Hopefully, I can be of help with reference Brazil, to anybody thinking of coming down this way?

Thank you.


----------



## AugustChristopher

Hi AnthonyRMC,

Thanks a lot for the post and your availability to help.

I work for a worldwide hotel chain (management position) and I've been mainly based on the African continent those past years..
I might have the possibility of relocating to one of our hotels in Rio (or Dubai) but I have a question: I have no degree (only my higher school certificate) but I built my career on my experience..do you think this might cause a problem for work authorization /temporary residence? I mean, because I do not have a university degree?

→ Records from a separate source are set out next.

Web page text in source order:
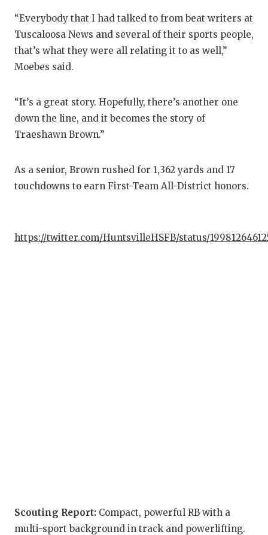
“Everybody that I had talked to from beat writers at
Tuscaloosa News and several of their sports people,
that’s what they were all relating it to as well,”
Moebes said.
“It’s a great story. Hopefully, there’s another one
down the line, and it becomes the story of
Traeshawn Brown.”
As a senior, Brown rushed for 1,362 yards and 17
touchdowns to earn First-Team All-District honors.
https://twitter.com/HuntsvilleHSFB/status/
Scouting Report: Compact, powerful RB with a
multi-sport background in track and powerlifting.
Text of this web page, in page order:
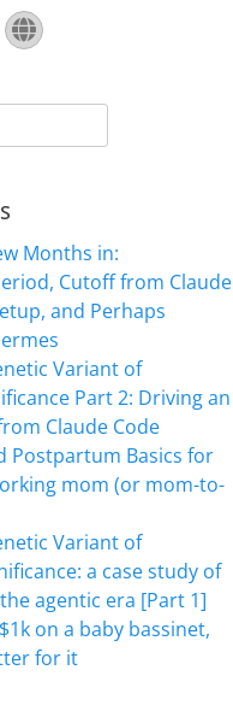
Website
Months in:
Cutoff from Claude
and Perhaps
Variant of
Part 2: Driving an
Claude Code
Postpartum Basics for
mom (or mom-to-
Variant of
a case study of
agentic era [Part 1]
on a baby bassinet,
for it
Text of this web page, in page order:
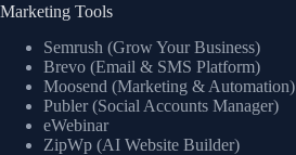
Marketing Tools
Semrush (Grow Your Business)
Brevo (Email & SMS Platform)
Moosend (Marketing & Automation)
Publer (Social Accounts Manager)
eWebinar
ZipWp (AI Website Builder)
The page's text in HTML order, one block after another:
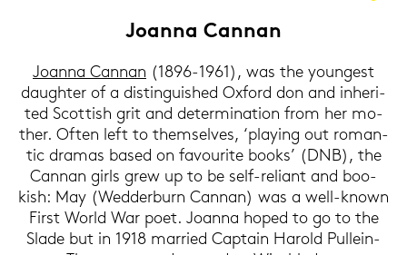
Jo­an­na Can­nan
Jo­an­na Can­nan (1896-1961), was the youn­gest
dau­gh­ter of a di­stin­guis­hed Ox­ford don and in­he­ri­
ted Scot­tish grit and de­ter­mi­na­ti­on from her mo­
ther. Often left to them­sel­ves‚ ‘play­ing out ro­man­
tic dra­mas based on fa­vou­ri­te books’ (DNB), the
Can­nan girls grew up to be self-​reliant and boo­
kish: May (Wed­derb­urn Can­nan) was a well-​known
First World War poet. Jo­an­na hoped to go to the
Slade but in 1918 mar­ried Cap­tain Ha­rold Pullein-​
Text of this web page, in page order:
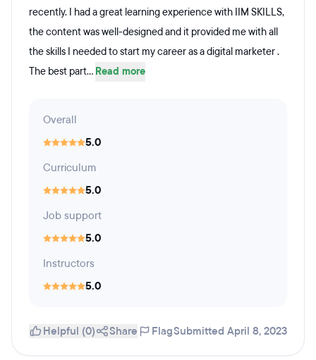
recently. I had a great learning experience with IIM SKILLS,
the content was well-designed and it provided me with all
the skills I needed to start my career as a digital marketer .
The best part... Read more
Overall
5.0
Curriculum
5.0
Job support
5.0
Instructors
5.0
Helpful (0) Share FlagSubmitted April 8, 2023
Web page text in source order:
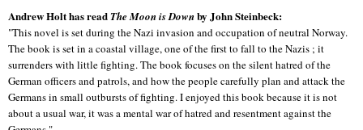
Andrew Holt has readThe Moon is Downby John Steinbeck:
"This novel is set during the Nazi invasion and occupation of neutral Norway.
The book is set in a coastal village, one of the first to fall to the Nazis ; it
surrenders with little fighting. The book focuses on the silent hatred of the
German officers and patrols, and how the people carefully plan and attack the
Germans in small outbursts of fighting. I enjoyed this book because it is not
about a usual war, it was a mental war of hatred and resentment against the
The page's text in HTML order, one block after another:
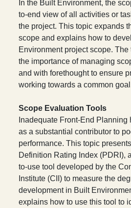
In the Built Environment, the
to-end view of all activities or
the project. This topic expands
scope and explains how to
Environment project scope.
the importance of managing
and with forethought to ensure
working towards a common
Scope Evaluation Tools
Inadequate Front-End Planning
as a substantial contributor to
performance. This topic
Definition Rating Index (PDRI),
to-use tool developed by the
Institute (CII) to measure the
development in Built
explains how to use this tool to
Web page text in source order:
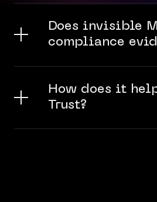
Does invisible
compliance
How does it
Trust?
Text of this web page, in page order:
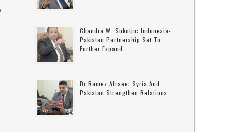
Chandra W. Sukotjo: Indonesia-
Pakistan Partnership Set To
Further Expand
Dr Ramez Alraee: Syria And
Pakistan Strengthen Relations
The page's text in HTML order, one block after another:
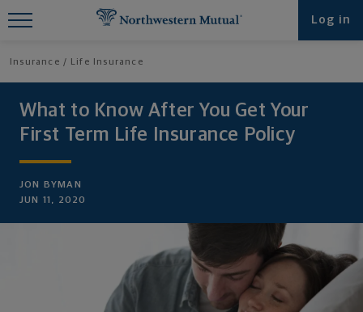
Log in
Insurance Life Insurance
What to Know After You Get Your
First Term Life Insurance Policy
JON BYMAN
JUN 11, 2020
Find What You're Looking for at
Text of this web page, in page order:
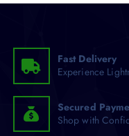
o
r
:
Fast Delivery
Experience
Secured
Shop with
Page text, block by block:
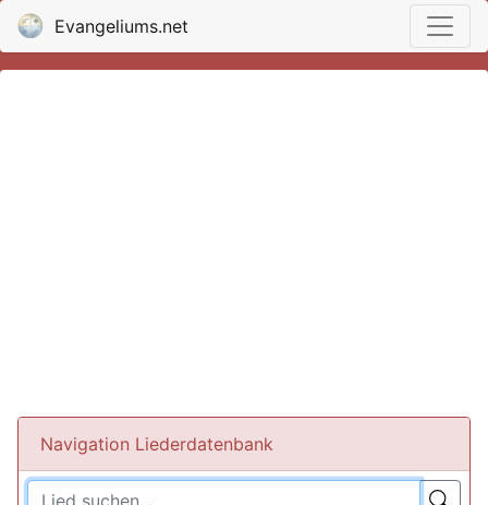
Evangeliums.net
Navigation Liederdatenbank
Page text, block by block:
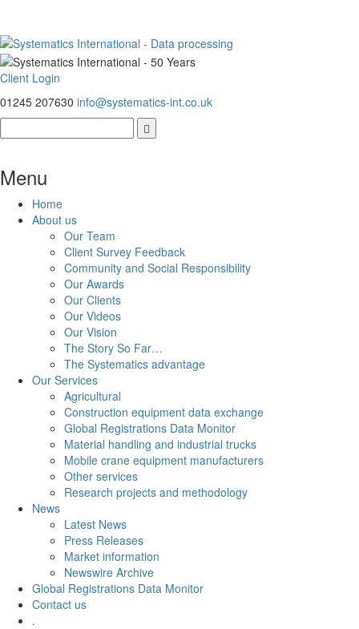
Client Login
01245 207630 info@systematics-int.co.uk
Menu
Home
About us
Our Team
Client Survey Feedback
Community and Social Responsibility
Our Awards
Our Clients
Our Videos
Our Vision
The Story So Far…
The Systematics advantage
Our Services
Agricultural
Construction equipment data exchange
Global Registrations Data Monitor
Material handling and industrial trucks
Mobile crane equipment manufacturers
Other services
Research projects and methodology
News
Latest News
Press Releases
Market information
Newswire Archive
Global Registrations Data Monitor
Contact us
.
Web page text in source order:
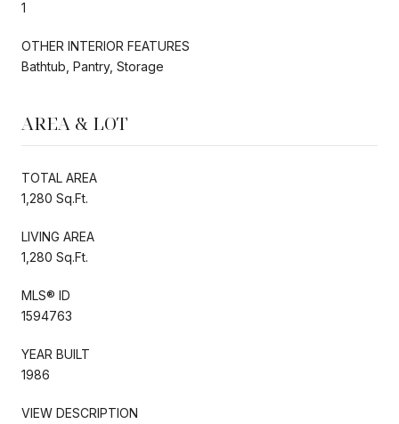
1
OTHER INTERIOR FEATURES
Bathtub, Pantry, Storage
AREA & LOT
TOTAL AREA
1,280 Sq.Ft.
LIVING AREA
1,280 Sq.Ft.
MLS® ID
1594763
YEAR BUILT
1986
VIEW DESCRIPTION
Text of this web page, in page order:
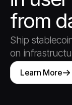
from
Ship
on
Learn More
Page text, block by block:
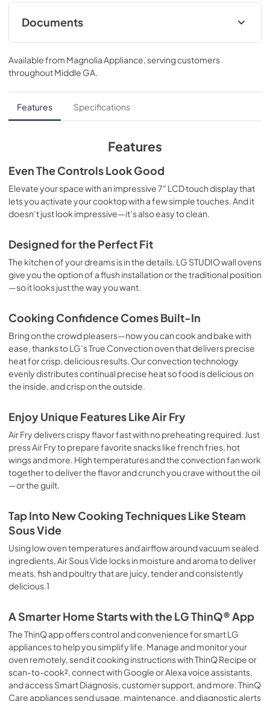
Documents
Specifications
View|Download
PDF,568.10 KB
Available from Magnolia Appliance , serving customers
throughoutMiddle GA
Features Specifications
Features
Even The Controls Look Good
Elevate your space with an impressive 7" LCD touch display that
lets you activate your cooktop with a few simple touches. And it
doesn’t just look impressive—it’s also easy to clean.
Designed for the Perfect Fit
The kitchen of your dreams is in the details. LG STUDIO wall ovens
give you the option of a flush installation or the traditional position
—so it looks just the way you want.
Cooking Confidence Comes Built-In
Bring on the crowd pleasers—now you can cook and bake with
ease, thanks to LG’s True Convection oven that delivers precise
heat for crisp, delicious results. Our convection technology
evenly distributes continual precise heat so food is delicious on
the inside, and crisp on the outside.
Enjoy Unique Features Like Air Fry
Air Fry delivers crispy flavor fast with no preheating required. Just
press Air Fry to prepare favorite snacks like french fries, hot
wings and more. High temperatures and the convection fan work
together to deliver the flavor and crunch you crave without the oil
—or the guilt.
Tap Into New Cooking Techniques Like Steam
Sous Vide
Using low oven temperatures and airflow around vacuum sealed
ingredients, Air Sous Vide locks in moisture and aroma to deliver
meats, fish and poultry that are juicy, tender and consistently
delicious.1
A Smarter Home Starts with the LG ThinQ® App
The ThinQ app offers control and convenience for smart LG
appliances to help you simplify life. Manage and monitor your
oven remotely, send it cooking instructions with ThinQ Recipe or
scan-to-cook², connect with Google or Alexa voice assistants,
and access Smart Diagnosis, customer support, and more. ThinQ
Care appliances send usage, maintenance, and diagnostic alerts
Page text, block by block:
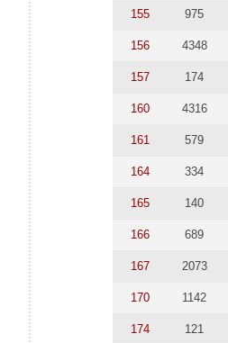
155 975
156 4348
157 174
160 4316
161 579
164 334
165 140
166 689
167 2073
170 1142
174 121
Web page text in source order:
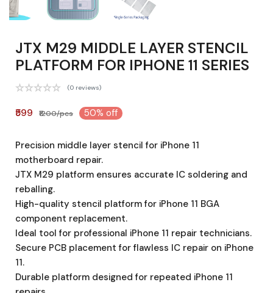
JTX M29 MIDDLE LAYER STENCIL
PLATFORM FOR IPHONE 11 SERIES
(0 reviews)
₹599 ₹1200/pcs 50% off
Precision middle layer stencil for iPhone 11
motherboard repair.
JTX M29 platform ensures accurate IC soldering and
reballing.
High-quality stencil platform for iPhone 11 BGA
component replacement.
Ideal tool for professional iPhone 11 repair technicians.
Secure PCB placement for flawless IC repair on iPhone
11.
Durable platform designed for repeated iPhone 11
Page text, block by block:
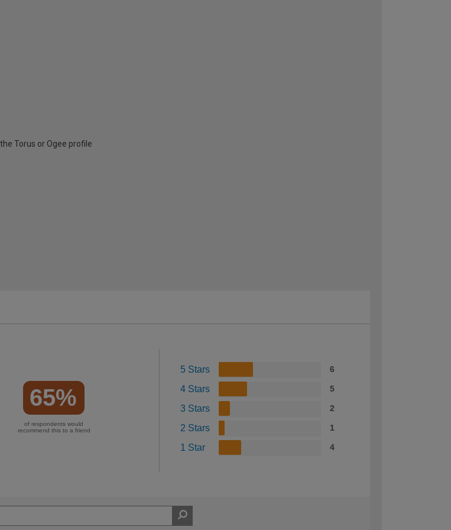
Torus or Ogee profile
65%
of respondents would
recommend this to a friend
5 Stars 6
4 Stars 5
3 Stars 2
2 Stars 1
1 Star 4
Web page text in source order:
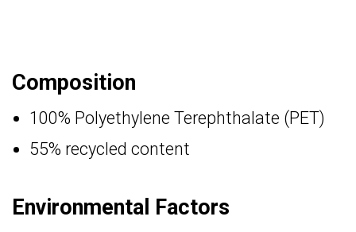
Composition
100% Polyethylene Terephthalate (PET)
55% recycled content
Environmental Factors
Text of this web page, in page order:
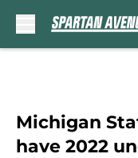
Michigan
have 2022
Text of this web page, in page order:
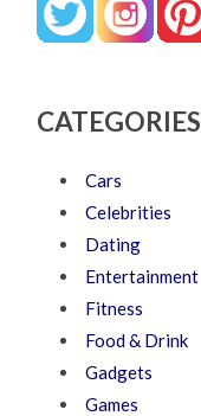
CATEGORIES
Cars
Celebrities
Dating
Entertainment
Fitness
Food & Drink
Gadgets
Games
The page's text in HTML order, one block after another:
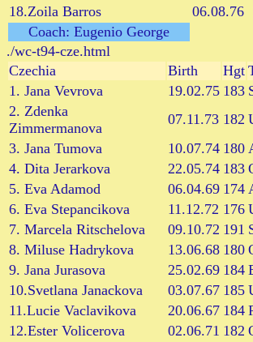
18.Zoila Barros
06.08.76
Coach: Eugenio George
./wc-t94-cze.html
Czechia
Birth Hgt
1. Jana Vevrova
19.02.75 183
2. Zdenka
Zimmermanova
07.11.73 182
3. Jana Tumova
10.07.74 180
4. Dita Jerarkova
22.05.74 183
5. Eva Adamod
06.04.69 174
6. Eva Stepancikova
11.12.72 176
7. Marcela Ritschelova
09.10.72 191
8. Miluse Hadrykova
13.06.68 180
9. Jana Jurasova
25.02.69 184
10.Svetlana Janackova
03.07.67 185
11.Lucie Vaclavikova
20.06.67 184
12.Ester Volicerova
02.06.71 182
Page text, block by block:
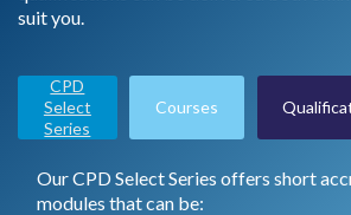
suit you.
CPD
Select
Series
Courses
Our CPD Select Series offers short
modules that can be:

Thanks in advance for your help.
Cheers.


----------



## AnthonyRMC

AugustChristopher said:


> Hi AnthonyRMC,
> 
> Thanks a lot for the post and your availability to help.
> 
> I work for a worldwide hotel chain (management position) and I've been mainly based on the African continent those past years..
> I might have the possibility of relocating to one of our hotels in Rio (or Dubai) but I have a question: I have no degree (only my higher school certificate) but I built my career on my experience..do you think this might cause a problem for work authorization /temporary residence? I mean, because I do not have a university degree?
> 
> Thanks in advance for your help.
> Cheers.


Hi there.
Basically, in your case, it will depend on your company, and if they can get an excuse to need you in Brazil, because they can't find somebody here to do the job.
But Brazil isnt THAT difficult to stay in. - Nobody really cares, due to other more important problems, - such as crime.
I know a Canadian who stayed here for 2 years in an 'irregular' situation, then in 2009, we had an amnesty, and he gained residence rights.


----------



## AugustChristopher

Thanks Anthony; sorry for the delayed reply.
Lord, by no means i will take the risk of going illegal..also means you cannot leave the country..
I will be going through the interview processes this week and i'll put cards on the table..
I'll feed you back.
Cheers


----------